Another way this could go is you state your salary, and their lowest offer was
above yours. While it could be attributed to not knowing the market or valuing
yourselves, it could be because you don't know their salary bands. This
company either really wants you or just plain pays more than "market". If
they're thinking $130K and you say $120K, you'll lose out on $10K/year.

------
jasonkester
Keep in mind that price anchoring works both ways. That's the reason why this
question is usually phrased as "how much did you make at your last job?",
which can only be used to anchor you to a low figure (or convince you to tell
a lie).

Naturally, defer salary negotiation until after they've decided they're going
to hire you. But then don't feel like you absolutely can't give a number. If
you do, give a nice high one.

"I expect my total compensation to be in the neighborhood of $250,000 a year."

Now you've framed the discussion in terms of why maybe you're not worth quite
that much, why the market rate for the position doesn't warrant paying that
much, and why the company doesn't really have that sort of budget for an
engineer. That's a much nicer conversation to be having than the one where
you're trying to explain why $70,000 isn't really the sort of bump you were
expecting from the $65,000 you were making at that entry level job your first
few years out of school.

------
gitspirit
There is no universal answer, I usually take one of these routes:

* If time permits and this position is not on my 'do whatever it takes list' then I go bold and ask for more. If they accept - good, if not - not a problem. It worked for me quite well, and I managed to go above even the upper level of the official salary range.

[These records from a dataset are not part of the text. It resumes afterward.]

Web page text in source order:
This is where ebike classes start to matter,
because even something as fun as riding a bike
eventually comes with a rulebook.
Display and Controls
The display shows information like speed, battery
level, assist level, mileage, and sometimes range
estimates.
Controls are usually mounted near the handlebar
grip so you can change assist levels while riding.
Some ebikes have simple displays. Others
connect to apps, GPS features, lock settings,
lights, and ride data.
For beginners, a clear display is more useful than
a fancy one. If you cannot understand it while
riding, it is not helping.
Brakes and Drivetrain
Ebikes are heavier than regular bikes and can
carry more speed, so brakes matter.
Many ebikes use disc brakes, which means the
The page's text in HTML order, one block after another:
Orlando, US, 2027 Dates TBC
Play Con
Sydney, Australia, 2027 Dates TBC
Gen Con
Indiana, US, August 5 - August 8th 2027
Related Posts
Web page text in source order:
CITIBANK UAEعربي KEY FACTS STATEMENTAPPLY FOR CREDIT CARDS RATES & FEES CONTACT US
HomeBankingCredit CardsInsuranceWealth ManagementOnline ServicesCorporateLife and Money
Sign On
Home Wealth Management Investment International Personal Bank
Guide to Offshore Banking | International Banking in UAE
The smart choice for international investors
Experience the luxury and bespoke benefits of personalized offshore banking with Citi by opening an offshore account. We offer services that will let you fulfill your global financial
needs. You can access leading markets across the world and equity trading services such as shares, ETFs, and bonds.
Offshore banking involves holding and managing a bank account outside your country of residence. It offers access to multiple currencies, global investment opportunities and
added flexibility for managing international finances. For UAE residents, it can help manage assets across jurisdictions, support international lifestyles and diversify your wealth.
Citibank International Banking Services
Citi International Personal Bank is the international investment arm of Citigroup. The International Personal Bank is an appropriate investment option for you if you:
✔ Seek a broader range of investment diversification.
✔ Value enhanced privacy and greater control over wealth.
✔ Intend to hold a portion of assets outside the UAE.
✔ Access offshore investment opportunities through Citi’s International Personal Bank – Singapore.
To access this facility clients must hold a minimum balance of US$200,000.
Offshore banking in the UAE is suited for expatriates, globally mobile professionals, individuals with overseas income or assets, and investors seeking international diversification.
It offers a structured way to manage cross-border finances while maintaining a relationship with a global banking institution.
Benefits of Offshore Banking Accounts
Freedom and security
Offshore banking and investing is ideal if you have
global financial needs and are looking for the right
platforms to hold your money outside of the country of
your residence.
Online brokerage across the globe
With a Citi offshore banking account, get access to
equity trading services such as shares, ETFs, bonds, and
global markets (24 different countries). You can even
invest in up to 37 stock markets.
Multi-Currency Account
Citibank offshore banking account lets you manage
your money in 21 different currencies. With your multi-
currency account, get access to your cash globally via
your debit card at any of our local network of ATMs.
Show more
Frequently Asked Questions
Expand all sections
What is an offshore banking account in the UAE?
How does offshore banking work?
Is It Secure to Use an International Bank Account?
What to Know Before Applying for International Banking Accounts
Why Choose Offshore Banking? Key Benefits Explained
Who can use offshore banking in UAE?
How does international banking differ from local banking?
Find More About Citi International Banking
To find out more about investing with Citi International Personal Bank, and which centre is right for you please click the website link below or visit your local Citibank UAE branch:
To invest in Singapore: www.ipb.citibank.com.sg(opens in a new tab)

* If I'm interested in the company then I don't ask myself and try to make them move first. A big advantage if there are other companies who are interested in you at the same time. Then just tell the upper figure in the job advert or try to find out how much the company is paying for similar positions. Hope they offer you the most they can, and then just accept.

------
loumf
You can leave it blank in an application. In an interview, just say you are
looking for the right fit and you are sure we will be able to come to an
agreement if we want to work together.

The best case is that they just don't want to waste time by interviewing
people that are way out of their price range. If you think that may be the
case (you are way more expensive than they were thinking) then maybe signal a
price so you can save time.

------
amirouche
What I think I can get while still being fair.